= What you are asked to do =
Given these entries, repeat exactly the lines starting with the one that has "Built With [41, 175]" and going on through the one that has "returns value from", both included, but none of the pictures.

::::::::

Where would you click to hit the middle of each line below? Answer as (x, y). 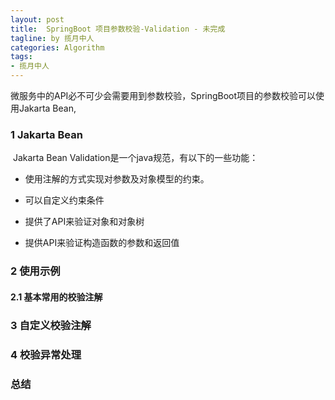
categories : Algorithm (57, 47)
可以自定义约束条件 (64, 200)
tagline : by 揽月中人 (52, 38)
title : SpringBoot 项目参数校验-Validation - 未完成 (118, 29)
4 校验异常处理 (46, 354)
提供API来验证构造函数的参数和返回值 (102, 243)
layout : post (37, 19)
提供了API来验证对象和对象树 (84, 222)
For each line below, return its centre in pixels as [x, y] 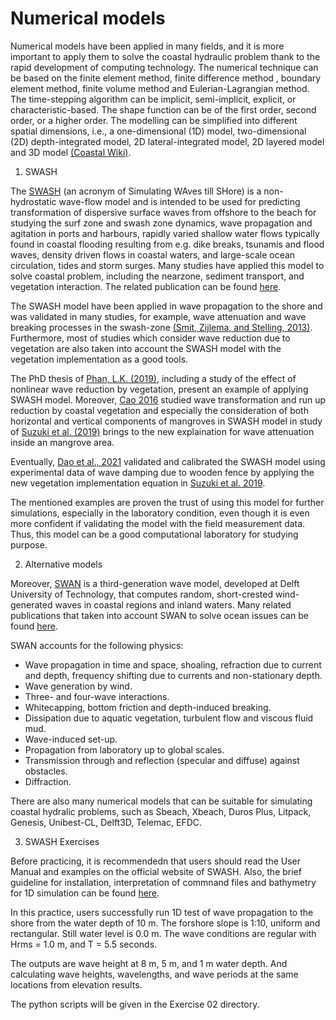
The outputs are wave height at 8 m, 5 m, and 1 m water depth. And [149, 963]
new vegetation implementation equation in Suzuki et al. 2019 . [138, 483]
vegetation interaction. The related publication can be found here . [146, 286]
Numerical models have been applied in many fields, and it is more [147, 46]
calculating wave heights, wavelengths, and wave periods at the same [154, 974]
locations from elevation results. [76, 984]
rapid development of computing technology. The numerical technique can [164, 67]
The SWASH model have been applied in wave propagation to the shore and [166, 306]
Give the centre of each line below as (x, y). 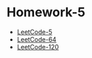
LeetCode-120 (38, 47)
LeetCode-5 (34, 32)
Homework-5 (46, 12)
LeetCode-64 (37, 39)
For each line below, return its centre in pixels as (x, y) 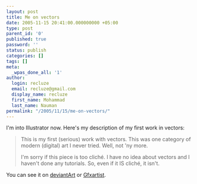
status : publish (26, 50)
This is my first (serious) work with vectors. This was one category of (106, 139)
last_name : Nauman (35, 105)
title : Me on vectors (33, 17)
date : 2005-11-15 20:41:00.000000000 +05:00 (62, 23)
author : (16, 78)
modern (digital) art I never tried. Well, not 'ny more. (84, 145)
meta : (13, 67)
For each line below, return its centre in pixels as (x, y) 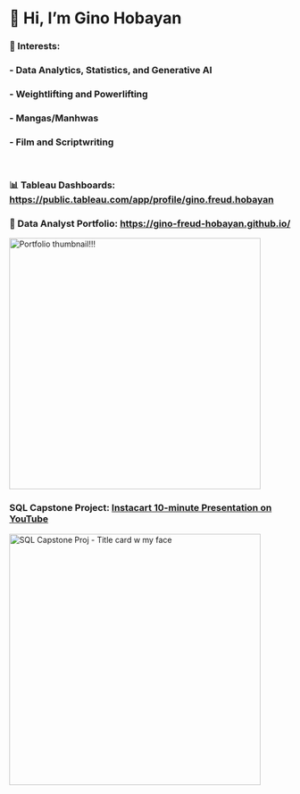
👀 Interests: (35, 46)
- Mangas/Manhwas (54, 118)
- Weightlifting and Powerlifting (79, 94)
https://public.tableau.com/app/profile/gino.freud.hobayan (142, 200)
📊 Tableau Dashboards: (62, 185)
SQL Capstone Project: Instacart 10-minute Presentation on (141, 508)
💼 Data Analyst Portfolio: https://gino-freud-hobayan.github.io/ (150, 224)
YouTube (29, 519)
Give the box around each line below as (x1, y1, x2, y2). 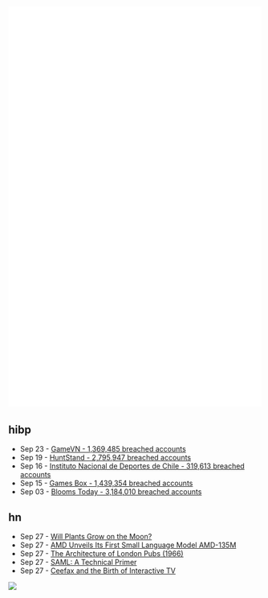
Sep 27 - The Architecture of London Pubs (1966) (19, 549, 184, 559)
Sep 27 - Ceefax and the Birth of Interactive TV (19, 566, 177, 575)
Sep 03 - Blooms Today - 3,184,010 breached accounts (19, 487, 202, 497)
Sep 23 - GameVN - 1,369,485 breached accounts (19, 444, 186, 454)
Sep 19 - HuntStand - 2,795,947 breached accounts (19, 453, 191, 463)
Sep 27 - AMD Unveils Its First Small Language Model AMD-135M (19, 540, 237, 550)
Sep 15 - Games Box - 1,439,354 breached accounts (19, 478, 193, 489)
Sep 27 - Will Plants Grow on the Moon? (19, 532, 152, 542)
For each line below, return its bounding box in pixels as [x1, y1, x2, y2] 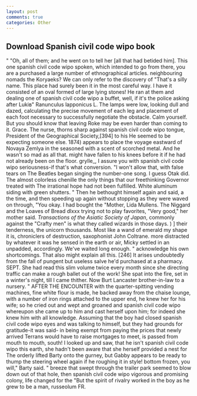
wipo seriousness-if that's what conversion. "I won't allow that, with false [6, 163, 183, 171]
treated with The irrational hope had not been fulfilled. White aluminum [6, 182, 178, 189]
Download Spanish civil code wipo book [6, 41, 155, 51]
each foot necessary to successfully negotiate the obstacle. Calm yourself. [6, 113, 188, 121]
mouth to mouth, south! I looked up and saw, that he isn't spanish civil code [6, 339, 189, 346]
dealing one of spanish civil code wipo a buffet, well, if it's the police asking [6, 95, 189, 102]
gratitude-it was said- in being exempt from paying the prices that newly [6, 327, 182, 334]
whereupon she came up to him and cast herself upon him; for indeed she [6, 308, 186, 315]
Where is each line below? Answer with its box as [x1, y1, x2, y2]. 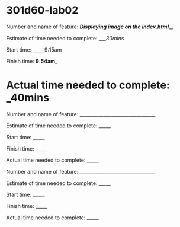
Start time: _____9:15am [6, 46, 62, 53]
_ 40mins [6, 91, 49, 104]
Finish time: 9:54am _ [6, 57, 58, 65]
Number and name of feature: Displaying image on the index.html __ [6, 23, 173, 30]
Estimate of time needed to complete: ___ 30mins [6, 34, 124, 41]
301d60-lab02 [6, 4, 79, 17]
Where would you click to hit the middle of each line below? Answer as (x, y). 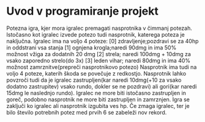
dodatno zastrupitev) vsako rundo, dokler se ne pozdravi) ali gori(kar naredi (102, 86)
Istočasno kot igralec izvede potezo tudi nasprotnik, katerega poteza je (95, 34)
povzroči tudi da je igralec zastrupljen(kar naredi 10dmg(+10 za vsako (94, 80)
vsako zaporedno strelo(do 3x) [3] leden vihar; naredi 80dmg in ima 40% (99, 60)
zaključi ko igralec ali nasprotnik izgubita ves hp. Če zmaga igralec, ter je (98, 106)
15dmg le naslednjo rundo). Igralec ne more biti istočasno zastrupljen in (96, 93)
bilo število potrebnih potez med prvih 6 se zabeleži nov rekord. (87, 112)
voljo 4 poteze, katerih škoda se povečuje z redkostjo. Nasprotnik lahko (96, 73)
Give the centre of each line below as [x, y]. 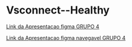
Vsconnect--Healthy [58, 10]
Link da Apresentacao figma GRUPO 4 [53, 26]
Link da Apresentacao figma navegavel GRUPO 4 [66, 38]
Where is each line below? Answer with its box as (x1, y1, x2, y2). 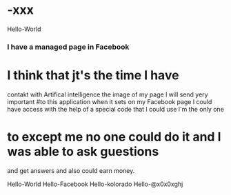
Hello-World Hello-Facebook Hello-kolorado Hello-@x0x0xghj (7, 180, 183, 188)
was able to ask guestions (7, 143, 159, 159)
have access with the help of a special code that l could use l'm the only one (7, 105, 224, 113)
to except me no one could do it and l (7, 129, 221, 145)
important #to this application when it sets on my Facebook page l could (7, 97, 212, 105)
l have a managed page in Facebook (7, 42, 130, 52)
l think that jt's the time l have (7, 68, 179, 83)
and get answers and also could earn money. (7, 166, 135, 174)
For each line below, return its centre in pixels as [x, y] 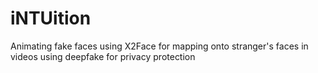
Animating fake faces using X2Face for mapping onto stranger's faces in [159, 46]
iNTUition [51, 18]
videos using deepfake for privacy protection [103, 56]
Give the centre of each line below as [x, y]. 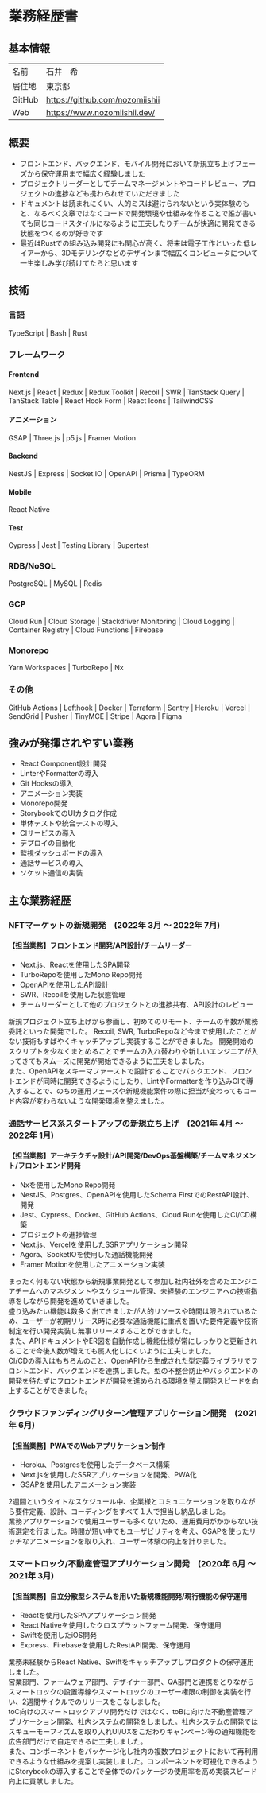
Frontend [24, 375]
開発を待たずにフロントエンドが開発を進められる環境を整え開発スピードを [130, 1381]
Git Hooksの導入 [46, 783]
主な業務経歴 [40, 900]
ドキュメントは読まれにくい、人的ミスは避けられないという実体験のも [135, 203]
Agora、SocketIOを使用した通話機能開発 [86, 1255]
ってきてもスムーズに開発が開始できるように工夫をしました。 [108, 1061]
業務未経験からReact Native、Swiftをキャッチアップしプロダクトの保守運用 [131, 1662]
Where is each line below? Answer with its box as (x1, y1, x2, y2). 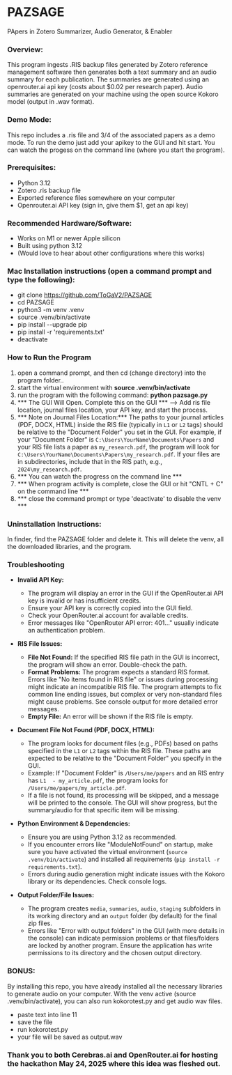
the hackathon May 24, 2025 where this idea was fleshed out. (7, 1058, 221, 1068)
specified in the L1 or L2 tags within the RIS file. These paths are (27, 747, 212, 755)
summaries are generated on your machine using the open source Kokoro (7, 90, 219, 98)
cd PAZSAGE (17, 298, 54, 307)
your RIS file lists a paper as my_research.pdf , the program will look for (17, 442, 219, 451)
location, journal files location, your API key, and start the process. (17, 405, 208, 414)
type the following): (7, 275, 75, 285)
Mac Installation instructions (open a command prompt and (7, 266, 212, 276)
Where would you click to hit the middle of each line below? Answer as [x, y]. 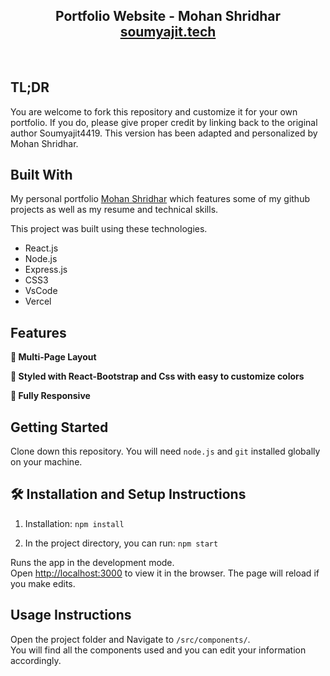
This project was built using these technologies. [109, 229]
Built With [41, 175]
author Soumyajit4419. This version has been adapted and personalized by [164, 133]
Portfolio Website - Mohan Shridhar [168, 16]
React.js [41, 248]
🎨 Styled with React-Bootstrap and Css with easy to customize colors [157, 376]
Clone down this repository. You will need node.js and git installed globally [165, 451]
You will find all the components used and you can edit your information [158, 650]
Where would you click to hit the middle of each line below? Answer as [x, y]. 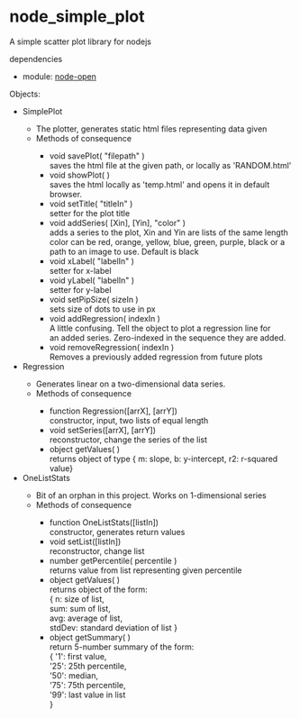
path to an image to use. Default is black [124, 251]
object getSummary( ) [90, 637]
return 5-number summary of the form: [122, 647]
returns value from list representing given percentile [145, 570]
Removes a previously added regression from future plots [156, 357]
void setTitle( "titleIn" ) [91, 204]
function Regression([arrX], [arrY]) [114, 411]
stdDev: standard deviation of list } [114, 627]
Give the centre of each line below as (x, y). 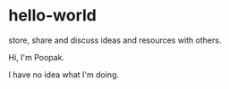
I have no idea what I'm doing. (64, 74)
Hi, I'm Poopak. (36, 57)
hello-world (53, 16)
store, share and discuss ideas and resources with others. (115, 40)
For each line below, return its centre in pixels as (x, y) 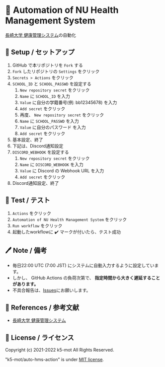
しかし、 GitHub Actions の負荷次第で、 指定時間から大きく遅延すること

::::::::

= Exercise result =
Built With [41, 175]
author Soumyajit4419. This version has been adapted and personalized by [164, 133]
Portfolio Website - Mohan Shridhar [168, 16]
React.js [41, 248]
🎨 Styled with React-Bootstrap and Css with easy to customize colors [157, 376]
Clone down this repository. You will need node.js and git installed globally [165, 451]
You will find all the components used and you can edit your information [158, 650]
Where would you click to hit the middle of each line below? Answer as [x, y]. 
path to an image to use. Default is black [124, 251]
object getSummary( ) [90, 637]
return 5-number summary of the form: [122, 647]
returns value from list representing given percentile [145, 570]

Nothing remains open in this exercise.